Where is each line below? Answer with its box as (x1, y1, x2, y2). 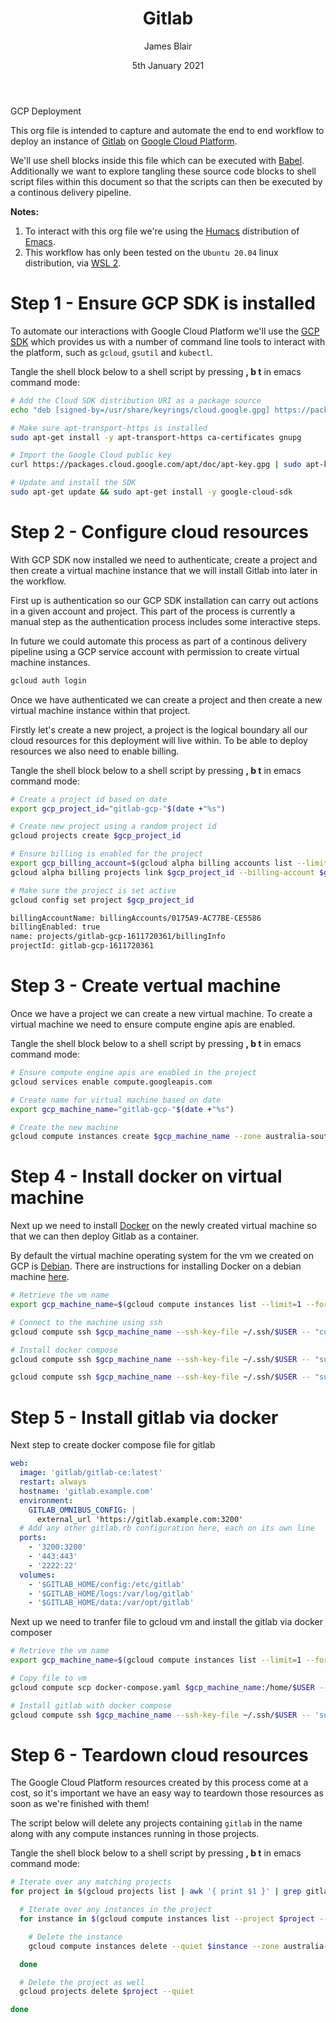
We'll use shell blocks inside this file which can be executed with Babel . (10, 154, 305, 166)
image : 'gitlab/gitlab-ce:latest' (19, 1468, 163, 1478)
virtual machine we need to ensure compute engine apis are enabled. (10, 1018, 296, 1030)
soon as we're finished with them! (10, 1798, 150, 1810)
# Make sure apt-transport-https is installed (10, 423, 208, 433)
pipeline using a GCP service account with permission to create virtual (10, 645, 300, 657)
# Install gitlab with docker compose (10, 1700, 172, 1711)
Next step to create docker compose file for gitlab (10, 1439, 216, 1451)
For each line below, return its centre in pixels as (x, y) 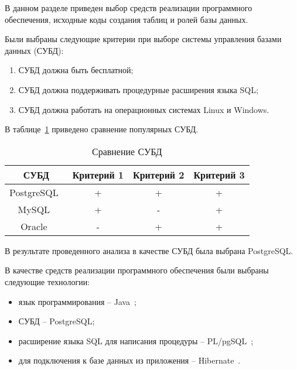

# # # # #

Directions for this task
All of the data above is to be repeated exactly, with the pictures left out.

Task response
Where is each line below? Answer with its box as (x1, y1, x2, y2). 
We'll use shell blocks inside this file which can be executed with Babel . (10, 154, 305, 166)
image : 'gitlab/gitlab-ce:latest' (19, 1468, 163, 1478)
virtual machine we need to ensure compute engine apis are enabled. (10, 1018, 296, 1030)
soon as we're finished with them! (10, 1798, 150, 1810)
# Make sure apt-transport-https is installed (10, 423, 208, 433)
pipeline using a GCP service account with permission to create virtual (10, 645, 300, 657)
# Install gitlab with docker compose (10, 1700, 172, 1711)
Next step to create docker compose file for gitlab (10, 1439, 216, 1451)
For each line below, return its centre in pixels as (x, y) 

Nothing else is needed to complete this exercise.